───── DATA RECORDS ─────
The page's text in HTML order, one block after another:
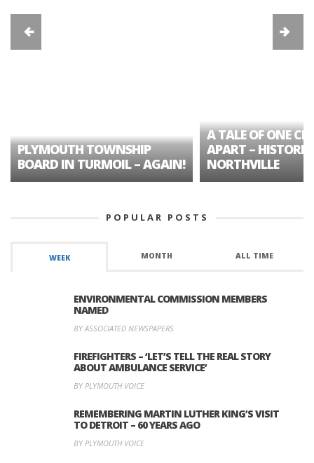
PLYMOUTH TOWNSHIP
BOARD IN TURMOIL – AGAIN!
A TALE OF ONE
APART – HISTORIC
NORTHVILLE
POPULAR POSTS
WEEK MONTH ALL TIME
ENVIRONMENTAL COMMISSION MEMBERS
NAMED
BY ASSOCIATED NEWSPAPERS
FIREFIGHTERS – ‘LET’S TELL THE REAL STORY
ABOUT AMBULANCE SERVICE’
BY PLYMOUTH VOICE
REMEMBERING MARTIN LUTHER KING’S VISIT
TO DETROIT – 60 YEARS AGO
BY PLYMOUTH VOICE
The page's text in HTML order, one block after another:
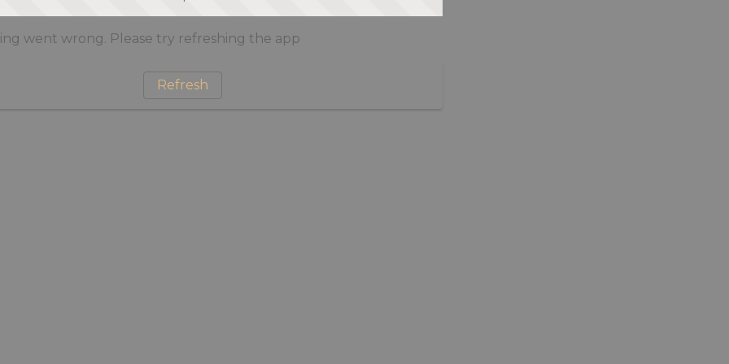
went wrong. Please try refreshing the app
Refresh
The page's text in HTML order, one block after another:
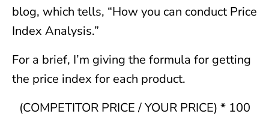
─────
• _WHAT NEEDS TO BE DONE_
Set each line of the records down again exactly as it reads. Omit the pictures.

• _SOLUTION_
The page's text in HTML order, one block after another:
PLYMOUTH TOWNSHIP
BOARD IN TURMOIL – AGAIN!
A TALE OF ONE
APART – HISTORIC
NORTHVILLE
POPULAR POSTS
WEEK MONTH ALL TIME
ENVIRONMENTAL COMMISSION MEMBERS
NAMED
BY ASSOCIATED NEWSPAPERS
FIREFIGHTERS – ‘LET’S TELL THE REAL STORY
ABOUT AMBULANCE SERVICE’
BY PLYMOUTH VOICE
REMEMBERING MARTIN LUTHER KING’S VISIT
TO DETROIT – 60 YEARS AGO
BY PLYMOUTH VOICE
The page's text in HTML order, one block after another:
went wrong. Please try refreshing the app
Refresh
The page's text in HTML order, one block after another:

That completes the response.